Jan. 9th, 2011

anzila: (Default)
For those who've been talking to me lately, sorry for being such a sad panda. I'm trying to revitalize my outlook right now to be more positive and less indulgently negative, and since I think one of the major sources of stress may be resolved soon hopefully I'll be able to once again find my center. The basic problem I think has been a lack of positive progress in my job front, and over indulgence in my own frustration. Hopefully with this latest problem being resolved and the fact that I've finally gotten a therapist for this anxiety disorder I'll be able to break this funk.

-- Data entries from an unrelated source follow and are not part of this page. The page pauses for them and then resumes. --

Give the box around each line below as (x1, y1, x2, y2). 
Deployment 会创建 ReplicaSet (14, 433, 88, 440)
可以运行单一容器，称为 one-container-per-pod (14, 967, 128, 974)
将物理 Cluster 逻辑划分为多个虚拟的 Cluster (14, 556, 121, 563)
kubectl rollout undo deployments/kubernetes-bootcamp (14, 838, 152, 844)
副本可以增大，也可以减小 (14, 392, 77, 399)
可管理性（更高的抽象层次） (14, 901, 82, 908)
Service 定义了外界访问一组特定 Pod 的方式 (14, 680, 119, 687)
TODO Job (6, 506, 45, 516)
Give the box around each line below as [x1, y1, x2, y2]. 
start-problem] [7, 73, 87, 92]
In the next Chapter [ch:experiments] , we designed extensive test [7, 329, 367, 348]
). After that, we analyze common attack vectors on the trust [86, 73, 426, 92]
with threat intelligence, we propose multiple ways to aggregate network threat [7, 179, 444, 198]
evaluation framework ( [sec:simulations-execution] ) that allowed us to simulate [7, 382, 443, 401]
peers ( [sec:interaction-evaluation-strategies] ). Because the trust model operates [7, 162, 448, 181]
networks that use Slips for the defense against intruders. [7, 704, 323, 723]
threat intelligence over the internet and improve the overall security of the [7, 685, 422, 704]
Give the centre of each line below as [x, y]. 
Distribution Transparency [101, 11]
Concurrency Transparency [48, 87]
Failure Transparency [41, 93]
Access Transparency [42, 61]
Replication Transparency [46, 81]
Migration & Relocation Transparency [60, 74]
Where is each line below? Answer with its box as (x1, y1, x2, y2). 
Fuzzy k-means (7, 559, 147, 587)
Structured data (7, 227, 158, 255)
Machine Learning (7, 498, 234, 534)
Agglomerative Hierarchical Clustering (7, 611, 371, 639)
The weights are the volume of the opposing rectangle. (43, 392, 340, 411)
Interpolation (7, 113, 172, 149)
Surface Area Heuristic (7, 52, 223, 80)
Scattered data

Well, maybe not quiet yet, but the next step is to find a part time job in my area so I'm not driving at least three hours a week, and I have a bit more consistency. Of course, I utterly loath job hunting, so we'll see how that goes. I just wish I didn't feel so drained and irritable all the time, I can't imagine that's pleasant to deal with. Fell off the RP bandwagon again too, and I still feel like I'm barely seeing anyone outside Prime and my family. Still, gotta be positive. I'm not going to be homeless, and that's a definite good thing. I also do have a long term plan for if I cannot get a job, namely go for a PHD. Hey, it's not perfect, but it'll cover me for five years. Still, I'd like to actually teach and feel like I'm contributing something, I just need to figure out how to get my foot in the door.

Oh right, Activity Check. Gotta do that too, if it's not already too late.

Just gotta think happy thoughts.

New thought: I think part of the problem might be caffeine. My therapist warned me that it could have adverse effects on my condition, and I tend to drink it most over the weekend when I get bleh. Alright, looks like I'm not getting anymore caffeine. We'll see how that goes.